*TASK STATEMENT*
This exercise asks for every line of the material that includes the word "user".

*DATASET ENTRIES*
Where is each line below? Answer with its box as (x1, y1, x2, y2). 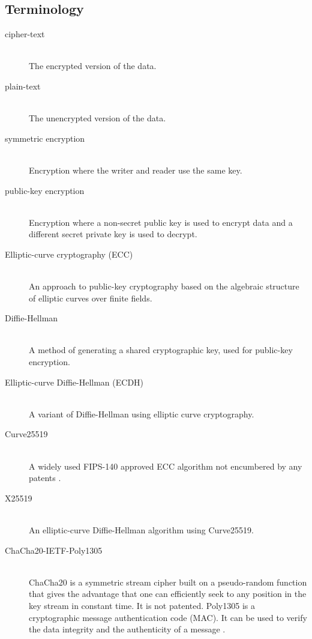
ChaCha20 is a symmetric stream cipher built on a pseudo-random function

* * *

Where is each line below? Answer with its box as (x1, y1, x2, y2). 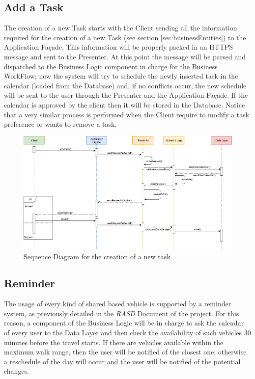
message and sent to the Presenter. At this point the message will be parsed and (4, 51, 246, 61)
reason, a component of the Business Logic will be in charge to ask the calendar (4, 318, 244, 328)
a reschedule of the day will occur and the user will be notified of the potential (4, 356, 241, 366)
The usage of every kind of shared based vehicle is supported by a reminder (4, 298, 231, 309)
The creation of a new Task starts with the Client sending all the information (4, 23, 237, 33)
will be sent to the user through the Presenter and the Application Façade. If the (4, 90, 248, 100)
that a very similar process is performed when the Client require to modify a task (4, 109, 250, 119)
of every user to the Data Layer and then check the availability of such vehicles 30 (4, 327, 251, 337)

...

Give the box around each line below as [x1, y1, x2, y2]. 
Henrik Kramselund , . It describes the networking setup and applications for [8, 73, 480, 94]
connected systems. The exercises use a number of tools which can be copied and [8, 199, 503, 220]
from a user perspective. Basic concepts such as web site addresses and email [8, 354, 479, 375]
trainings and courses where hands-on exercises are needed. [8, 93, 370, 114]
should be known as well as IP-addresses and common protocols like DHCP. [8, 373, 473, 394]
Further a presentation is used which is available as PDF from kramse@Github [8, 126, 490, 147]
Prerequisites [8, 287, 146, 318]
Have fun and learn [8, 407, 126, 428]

*ANSWER TO THE EXERCISE*
a reschedule of the day will occur and the user will be notified of the potential (4, 356, 241, 366)
will be sent to the user through the Presenter and the Application Façade. If the (4, 90, 248, 100)
of every user to the Data Layer and then check the availability of such vehicles 30 (4, 327, 251, 337)
from a user perspective. Basic concepts such as web site addresses and email [8, 354, 479, 375]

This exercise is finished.